Thunder--there's a lot of it going on right now, and I just lost my power for a minute. And I just lit a chocolate-scented candle in case it happens again. 

Two themes in one. Damn, I'm good.


----------



## Fuzzy (Aug 6, 2006)

Hazel-Nut Coffee scented Yankee Candle


----------



## bbwsweetheart (Aug 6, 2006)

I'll raise you two American Candle Company vanilla candles.


----------



## Theatrmuse/Kara (Aug 6, 2006)

I like coffee,
I like tea,
I like the java jive and it likes me!


----------



## swamptoad (Aug 7, 2006)

I like making sweet tea for myself and others.


----------



## Fuzzy (Aug 7, 2006)

Dried leaves, boiled?


----------



## socaldave (Aug 7, 2006)

Fuzzy said:


> Dried leaves, boiled?


My word: Tobaco


----------



## swamptoad (Aug 7, 2006)

Chewing Tobacco


----------



## Theatrmuse/Kara (Aug 7, 2006)

Chewing GUM!


----------



## bbwsweetheart (Aug 7, 2006)

Gum your food.


----------



## Zandoz (Aug 7, 2006)

Pet food ......


----------



## sirumberto (Aug 7, 2006)

Food that's a pet.


----------



## Esme (Aug 7, 2006)

Pets or meat? 

Curse you Michael Moore!


----------



## sirumberto (Aug 7, 2006)

Esme said:


> Pets or meat?
> 
> Curse you Michael Moore!



You can't beat our meat!

...but you can pet it.


----------



## Theatrmuse/Kara (Aug 7, 2006)

ONCE AGAIN, I am AMAZed and have nothing to say!!!!!!!!!!!!!!!!


----------



## sirumberto (Aug 7, 2006)

Then my work here is done.


----------



## Timberwolf (Aug 7, 2006)

You can't leave us speechless!


----------



## Zandoz (Aug 7, 2006)

Silence sometimes speaks volumes


----------



## Theatrmuse/Kara (Aug 7, 2006)

Sounds of Silence...........


----------



## Fuzzy (Aug 7, 2006)

Theatrmuse/Kara said:


> Sounds of Silence...........



In restless dreams I walked alone
Narrow streets of cobblestone...


----------



## Timberwolf (Aug 8, 2006)

You'll never walk alone...


----------



## SummerG (Aug 8, 2006)

knick knack paddy whack give a dog a bone this old man came rolling home


----------



## Esme (Aug 8, 2006)

Papa was a rolling stone


----------



## Theatrmuse/Kara (Aug 8, 2006)

Whereever he laid his hat was his home............


----------



## Esme (Aug 8, 2006)

Hat are cool.

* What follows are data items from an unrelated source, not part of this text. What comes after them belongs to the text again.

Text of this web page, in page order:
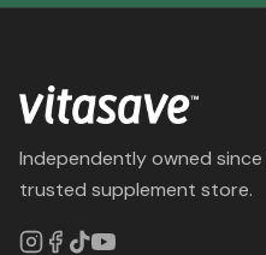
Independently owned
trusted supplement store.
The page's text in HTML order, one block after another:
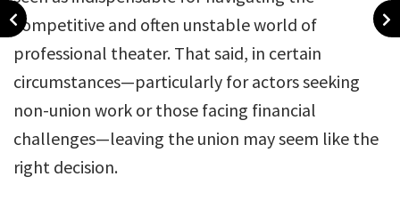
competitive and often unstable world of
professional theater. That said, in certain
circumstances—particularly for actors seeking
non-union work or those facing financial
challenges—leaving the union may seem like the
right decision.
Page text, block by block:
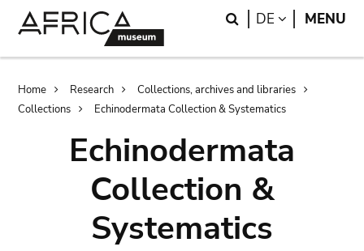
Search
DE LANGUAGE
MENU
Breadcrumb
Home Research
Collections, archives and libraries
Collections
Echinodermata Collection & Systematics
Echinodermata
Collection &
Systematics
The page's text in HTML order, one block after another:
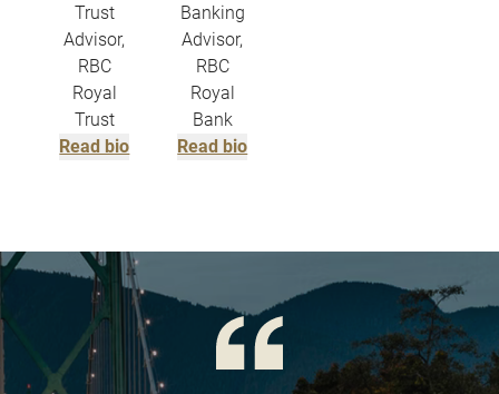
Trust
Advisor,
RBC
Royal
Trust
Read bio
Banking
Advisor,
RBC
Royal
Bank
Read bio
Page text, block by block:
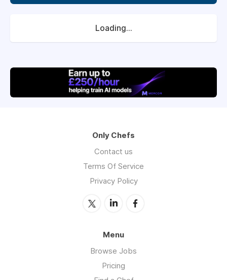
Loading...
Only Chefs
Contact us
Terms Of Service
Privacy Policy
Menu
Browse Jobs
Pricing
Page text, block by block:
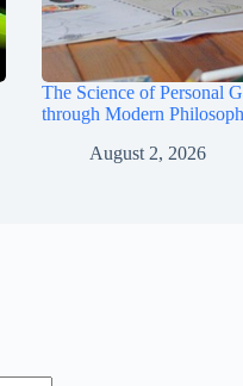
The Science of Personal
through Modern
August 2, 2026
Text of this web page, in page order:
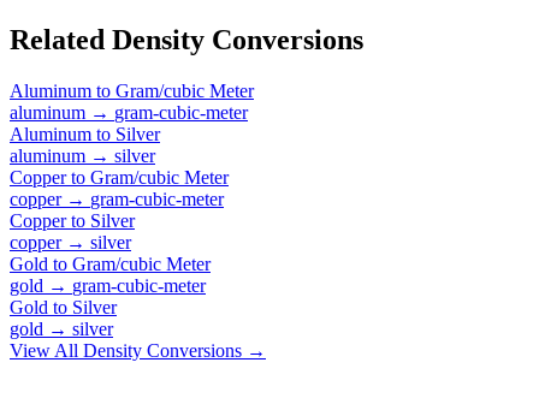
Related Density Conversions
Aluminum to Gram/cubic Meter
aluminum → gram-cubic-meter
Aluminum to Silver
aluminum → silver
Copperto Gram/cubic Meter
copper→ gram-cubic-meter
Copperto Silver
copper→ silver
Gold to Gram/cubic Meter
gold → gram-cubic-meter
Gold to Silver
gold → silver
View All Density Conversions →
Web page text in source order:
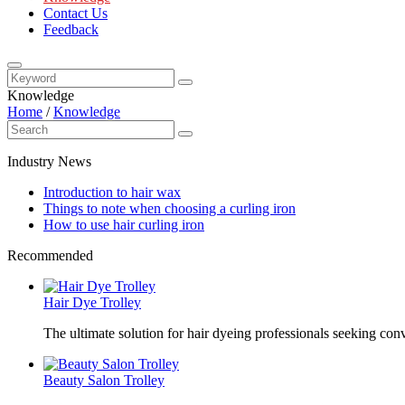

People should start wearing hats again.


----------



## sweetnnekked (Aug 8, 2006)

The we'll all be Mad Hatter's!!!


----------



## Fuzzy (Aug 8, 2006)

Clean cup! Clean cup! Move down! Move down!


----------



## Theatrmuse/Kara (Aug 8, 2006)

Off with her HEAD!!!!!!!!!!!!


----------



## Fuzzy (Aug 8, 2006)

Can't we have just a little trial? For me?


----------



## Theatrmuse/Kara (Aug 8, 2006)

Only You!!!!!!!!!!!!!!!!!!!!!!!


----------



## bbwsweetheart (Aug 9, 2006)

..can make the darkness bright...


----------



## Fuzzy (Aug 9, 2006)

..can prevent forest fires!


----------



## Renaissance Woman (Aug 9, 2006)

Give a hoot, don't pollute.


----------



## sirumberto (Aug 9, 2006)

Hootie and the Blowfish


----------



## swamptoad (Aug 9, 2006)

Rock and Roll Bands


----------



## sirumberto (Aug 9, 2006)

Rubber bands


----------



## Renaissance Woman (Aug 9, 2006)

I seen a peanut stand
I seen a rubber band
I saw a needle wink its eye
But I be done seen about everything
When I see a elephant fly


----------



## swamptoad (Aug 9, 2006)

Walt Disney's Dumbo


----------



## sirumberto (Aug 9, 2006)

Operation Dumbo Drop


----------



## sweetnnekked (Aug 9, 2006)

Operation Petticoat!



Plot Summary for 
Operation Petticoat (1959) 
A submarine newly commissioned is damaged in the opening days of WW II. A captain, looking for a command insists he can get it to a dockyard and captain it. Going slowly to this site, they find a stranded group of Army nurses and must take them aboard. How bad can it get? Trying to get a primer coat on the sub, they have to mix white and red in order to have enough. When forced to flee the dock during an air attack, they find themselves with the world's only Pink submarine, still with 5 women in the tight quarters of a submarine.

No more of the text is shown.